A ala mais radicaloide da oposição busca retomar a ofensiva quanto ao impeachment e “naturalizá-lo” perante a sociedade. Mas o processo seria relativamente prolongado e agravaria a situação do país. Pior para todos. Aliás, esse roteiro pode ser encontrado na mídia nativa desde novembro-dezembro do ano passado, no período pós-eleitoral que a oposição insistiu em transformar num terceiro turno.

Ao mesmo tempo, isso não deixa de indicar que o tempo político para uma ação mais incisiva da presidenta Dilma está se esgotando. Não há alternativas boas, apenas possíveis. Há que fazer uma opção e pagar o preço para manter o país na estabilidade institucional e retomar a normalidade política. Quer dizer, superando o impasse que vive o governo e posturas erráticas.

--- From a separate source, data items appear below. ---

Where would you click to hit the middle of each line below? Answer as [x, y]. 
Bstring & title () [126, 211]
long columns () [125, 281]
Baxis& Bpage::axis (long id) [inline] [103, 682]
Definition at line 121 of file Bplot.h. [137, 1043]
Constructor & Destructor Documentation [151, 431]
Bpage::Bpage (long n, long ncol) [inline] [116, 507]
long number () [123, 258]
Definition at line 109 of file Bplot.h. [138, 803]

O preço será apresentar uma agenda consistente, dura e crível para indicar o caminho de retomar condições fiscais, para o país não retroceder às condições fragilizadas da década de 90.

É algo como uma carta aos brasileiros. Reconhecer a gravidade da crise político-econômica. Admitir a imprevidência no monitoramento da crise internacional e os erros de voluntarismo quanto às condições do Estado nacional fazer-lhe frente. Chamar, assim, a crise à responsabilidade do governo. Afirmar que será responsável com o país e com a história, em indicar os sacrifícios que serão necessários para toda a sociedade.

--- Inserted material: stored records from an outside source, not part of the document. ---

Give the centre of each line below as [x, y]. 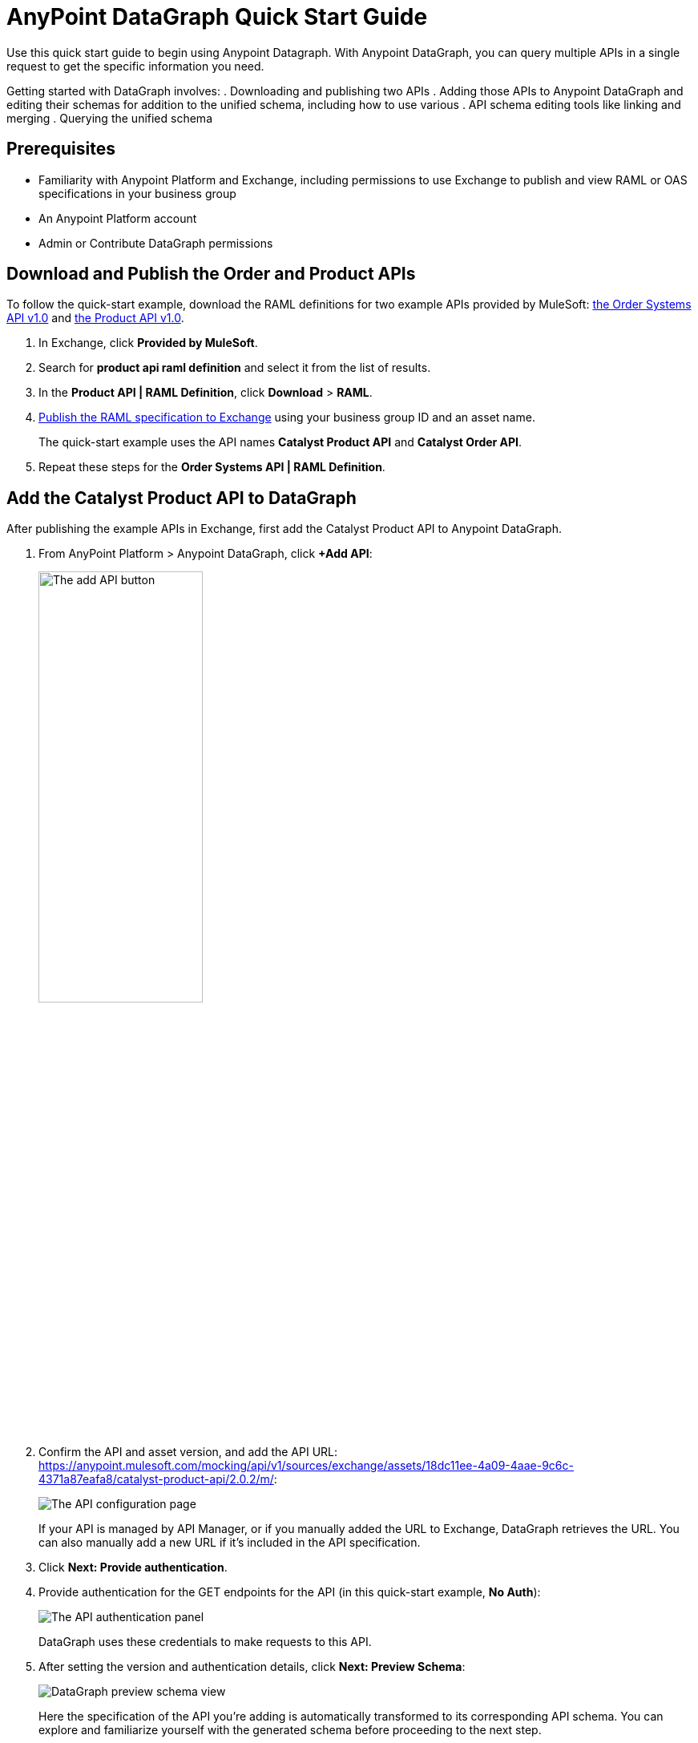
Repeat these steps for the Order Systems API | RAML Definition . [212, 467]
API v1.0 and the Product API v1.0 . [95, 318]
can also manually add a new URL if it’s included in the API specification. [230, 1543]
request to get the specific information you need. [135, 66]
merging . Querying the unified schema [109, 118]
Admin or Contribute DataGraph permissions [156, 243]
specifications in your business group [137, 193]
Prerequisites [61, 149]

Os sacrifícios não devem nem podem ser simétricos. A crise fiscal econômica precisa levar o Estado e o governo a um novo tamanho. Cortes orçamentários se tornam inevitáveis, mas devem afetar o mínimo possível os gastos sociais e os direitos dos trabalhadores. Mas haverá sacrifícios temporários também aí.

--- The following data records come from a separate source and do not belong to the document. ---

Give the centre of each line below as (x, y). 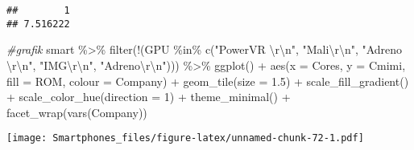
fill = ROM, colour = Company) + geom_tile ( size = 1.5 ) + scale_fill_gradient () (208, 81)
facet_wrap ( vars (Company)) (77, 112)
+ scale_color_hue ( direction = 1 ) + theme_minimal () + (149, 97)
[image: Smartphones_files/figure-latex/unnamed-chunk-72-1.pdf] (185, 138)

Extraordinariamente, até mesmo os gastos obrigatórios, redimensionados temporariamente poderão ocorrer.

O governo já deveria ter realizado uma força tarefa para aumentar a arrecadação – afinal o principal esporte nacional não é apenas o viciado sistema político, mas a sonegação de impostos.

Com isso se tem uma moratória para elevar a arrecadação e, tão logo possível, retomar crédito e aumentar o consumo para estimular a economia.

Taxação de grandes fortunas, de heranças, de lucros e dividendos, contribuirão assimetricamente para isso, arcando com o maior peso. Também utilizando a CIDE, envolvendo combustíveis. Nova fonte tributária ainda, principalmente se partilhada com Estados e municípios – porque não um sucedâneo da CPMF?

Numa crise dessas inevitavelmente a carga tributária vai aumentar e o percentual da dívida pública como fração do PIB. Corintianos e palmeirenses fariam exatamente isso. Então melhor fazê-lo com consciência e pactuação.

Ministérios e cargos de confiança precisam ser redimensionados. Aliás, uma agenda desse tipo, parte inevitavelmente de uma nova conformação política do governo e da base de sustentação.

Grandes disputas se darão. Também muita dispersão e desconfiança. Mas isso significará um chamamento às forças políticas e sociais para uma convergência de esforços. Mesmo a refregas para encontrar o termo médio – afinal é de luta de interesses de classe que se fala -, dá perspectiva.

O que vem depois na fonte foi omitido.